- Relator(a)
- Ministro Moura Ribeiro
- Órgão julgador
- Terceira Turma
- Data do julgamento
- 19/10/2021
- Data de publicação
- 21/10/2021
STJ – Acórdão, Rel. Ministro Moura Ribeiro, Terceira Turma, j. 19/10/2021, p. 21/10/2021
CIVIL. PROCESSUAL CIVIL. RECURSO ESPECIAL. RECURSO MANEJADO SOB A ÉGIDE DO NCPC. AGRAVO DE INSTRUMENTO. EXECUÇÃO. INCIDENTE DE RECONHECIMENTO DE FRAUDE À EXECUÇÃO. VIOLAÇÃO DO ART. 1.022 DO NCPC. CONTRADIÇÃO E OMISSÃO NÃO VERIFICADAS. DAÇÃO EM PAGAMENTO DE IMÓVEL REALIZADA ANTES DA DISTRIBUIÇÃO DA EXECUÇÃO EM QUE PENHORADO O IMÓVEL. DESNECESSIDADE DE REGISTRO, NO CASO, PARA CARACTERIZAÇÃO DA FRAUDE À EXECUÇÃO. PRECEDENTES. SÚMULAS NºS 84 E 375, AMBAS DESTA CORTE. RELEVÂNCIA DA DATA DA ALIENAÇÃO EM DETRIMENTO DA DATA DO REGISTRO. NECESSIDADE DE DESCONSTITUIÇÃO DA PENHORA SOBRE A FAZENDA ENCANTADA IV, PARTE A. RECURSO ESPECIAL PROVIDO. 1. Aplica-se o NCPC a este julgamento ante os termos do Enunciado Administrativo nº 3, aprovado pelo Plenário do STJ na sessão de 9/3/2016: Aos recursos interpostos com fundamento no CPC/2015 (relativos a decisões publicadas a partir de 18 de março de 2016) serão exigidos os requisitos de admissibilidade recursal na forma do novo CPC. 2. Não há que se falar em violação do art. 1.022 do NCPC, na medida em que o Tribunal Estadual, clara e fundamentadamente, dirimiu as questões que lhe foram submetidas. 3. A dação em pagamento de imóvel anterior à citação, ainda que desprovido de registro, constitui meio hábil a impossibilitar a sua constrição e impede a caracterização da fraude à execução. 4. No julgamento do REsp nº 956.943/PR, sob o rito dos recursos repetitivos, a Corte Especial decidiu que é indispensável citação válida para configuração da fraude de execução, ressalvada a hipótese prevista no § 3º do art. 615-A do CPC (reeditado pelo art. 828, § 4º, do NCPC). 5. Considera-se como relevante a data de alienação do bem e não o seu registro no Cartório de Imóveis para se aferir a existência de fraude à execução (AgRg no Ag 198.099/SP, Rel.
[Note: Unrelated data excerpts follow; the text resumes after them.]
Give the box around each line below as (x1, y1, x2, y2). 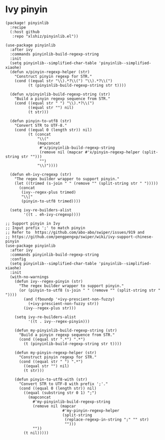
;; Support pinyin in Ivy (5, 221, 60, 226)
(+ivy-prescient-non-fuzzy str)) (28, 301, 99, 306)
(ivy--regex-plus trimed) (21, 189, 76, 195)
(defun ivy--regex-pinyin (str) (14, 279, 83, 284)
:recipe (10, 24, 26, 30)
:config (10, 256, 26, 262)
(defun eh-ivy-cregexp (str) (10, 172, 72, 177)
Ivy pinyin (5, 4, 48, 15)
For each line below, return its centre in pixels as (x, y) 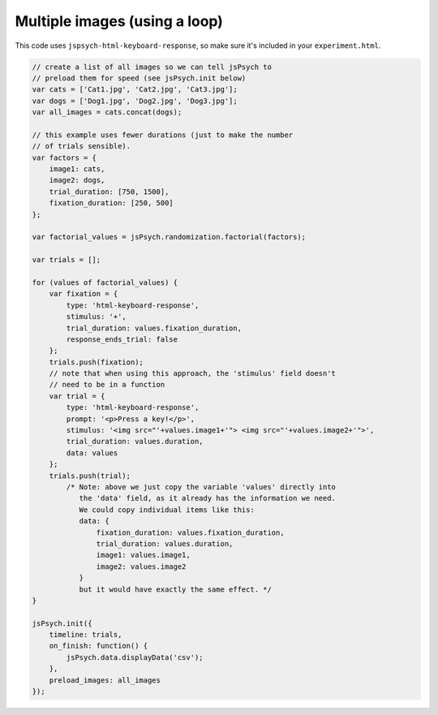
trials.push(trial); (90, 476)
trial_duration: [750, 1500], (109, 192)
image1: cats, (77, 169)
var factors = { (64, 157)
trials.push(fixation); (96, 362)
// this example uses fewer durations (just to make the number (163, 135)
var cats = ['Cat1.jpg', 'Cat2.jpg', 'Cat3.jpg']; (135, 90)
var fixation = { (84, 294)
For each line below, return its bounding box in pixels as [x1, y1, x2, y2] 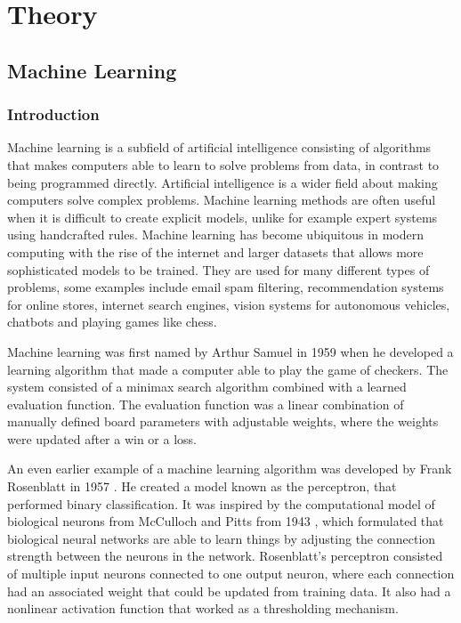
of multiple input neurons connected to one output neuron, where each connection [7, 564, 455, 583]
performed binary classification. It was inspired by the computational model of [7, 494, 435, 513]
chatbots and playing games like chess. [7, 312, 217, 331]
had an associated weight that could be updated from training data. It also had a [7, 581, 451, 600]
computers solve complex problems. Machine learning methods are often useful [7, 190, 436, 209]
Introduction [7, 103, 100, 125]
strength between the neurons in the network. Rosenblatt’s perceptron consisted [7, 546, 443, 565]
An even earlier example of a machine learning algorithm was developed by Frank [7, 459, 452, 478]
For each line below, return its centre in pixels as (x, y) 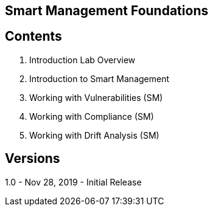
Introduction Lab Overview (82, 60)
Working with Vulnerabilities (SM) (96, 97)
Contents (33, 36)
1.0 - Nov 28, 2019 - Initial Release (73, 182)
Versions (33, 159)
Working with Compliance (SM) (92, 116)
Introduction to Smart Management (100, 78)
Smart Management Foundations (107, 11)
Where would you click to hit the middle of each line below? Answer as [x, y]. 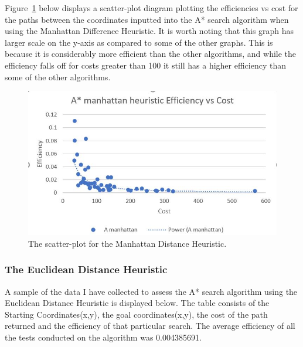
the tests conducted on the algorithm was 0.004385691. [103, 337]
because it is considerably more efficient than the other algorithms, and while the [151, 54]
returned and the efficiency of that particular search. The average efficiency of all [150, 326]
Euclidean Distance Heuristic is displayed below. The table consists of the [137, 303]
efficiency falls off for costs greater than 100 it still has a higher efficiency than [145, 65]
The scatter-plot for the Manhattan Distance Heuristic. [127, 243]
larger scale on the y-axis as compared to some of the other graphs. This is [139, 42]
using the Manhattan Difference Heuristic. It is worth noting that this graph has [149, 31]
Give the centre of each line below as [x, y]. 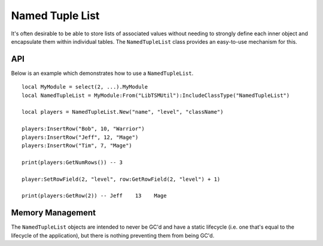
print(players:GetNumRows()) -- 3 [72, 162]
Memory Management [53, 213]
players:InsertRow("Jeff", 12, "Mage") [80, 137]
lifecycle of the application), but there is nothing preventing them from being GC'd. [113, 235]
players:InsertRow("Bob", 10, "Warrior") [83, 129]
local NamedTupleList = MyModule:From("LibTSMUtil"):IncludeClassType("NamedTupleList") [156, 95]
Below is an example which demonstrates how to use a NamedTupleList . [102, 73]
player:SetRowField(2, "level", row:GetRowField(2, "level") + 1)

Ministro CARLOS ALBERTO MENEZES DIREITO, TERCEIRA TURMA, julgado em 17/11/1998, DJ 22/02/1999, p. 111). 6. Afastado o reconhecimento de fraude à execução, necessária a desconstituição de eventuais penhoras que recaiam sobre a Fazenda Encantada IV, parte A, devendo a execução prosseguir por outros meios. 7. Recurso especial provido. (REsp n. 1.937.548/MT, relator Ministro Moura Ribeiro, Terceira Turma, julgado em 19/10/2021, DJe de 21/10/2021.)